In the case of Nikitin and others v Butler and others [2007] EWHC 173 (QB) the court adopted a restrictive interpretation of the requirement of necessity and held that there were two questions to be asked, namely:

1. whether the information sought was vital to a decision to sue or an ability to plead;

and

2. whether the information could be obtained from another source.
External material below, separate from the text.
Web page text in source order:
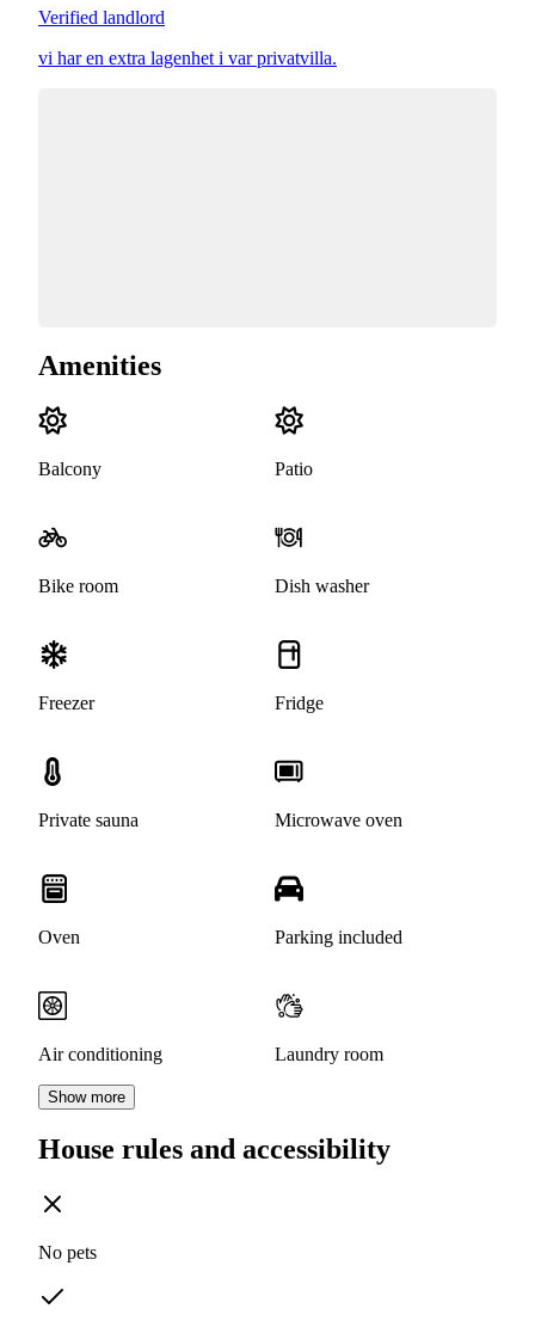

This approach has been cast in doubt by recent court decisions, which would appear to show a shift towards a more liberal analysis of the requirement of necessity. In R (Mohamed) v Secretary of State for Foreign and Commonwealth Affairs [2010] EWCA Civ 65 (which concerned evidence on the treatment of a Guantanamo Bay inmate), the Court of Appeal held that although the intrusiveness of a Norwich Pharmacal Order meant that it should not be granted unless it was necessary in the interests of justice, it did not believe that the test should extend further than that.

Conclusion

Norwich Pharmacal Orders continue to provide a useful means to obtain disclosure of critical information from persons who are either not bound to provide information under the rules governing sport, or they are bound but refuse to comply with such requirements. The key is to ensure that this is not a fishing exercise and that a sufficiently developed investigative case is presented to the Court, which requires corroboration by third party records. We have, for example, been able to obtain them on a number of occasions in our work with the British Horseracing Authority ("BHA") (and in its previous guises as the HRA and the Jockey Club) in its investigations into betting-related corruption.

The continued availability of the remedy has been demonstrated by further very recent successes by the BHA in obtaining Norwich Pharmacal Orders. Adam Brickell, Head of Legal and Compliance at the BHA, has commented as follows:

"The BHA has noticed a slight change in approach from the Courts and the telephone companies in this area. Both seem to be more familiar, and more comfortable, with these orders. Telephone companies tend not to oppose disclosure requests and state that in their published policies; some even go as far as to provide their preferred draft wording for orders. At Court, Masters are prepared to grant orders; it is no longer necessary to go in front of a Judge. As a result, as long as the criteria above are satisfied, these orders can be obtained more quickly and more cheaply than before. However, a couple of words of caution: telephone companies may only retain records for a limited period of time (typically 12 months), so it is important to consider this at an early stage of an investigation; and secondly, a sports governing body will need to show it has made some efforts to obtain the records directly from the owner of the telephone before running to Court for an order."

The content of this article is intended to provide a general guide to the subject matter. Specialist advice should be sought about your specific circumstances.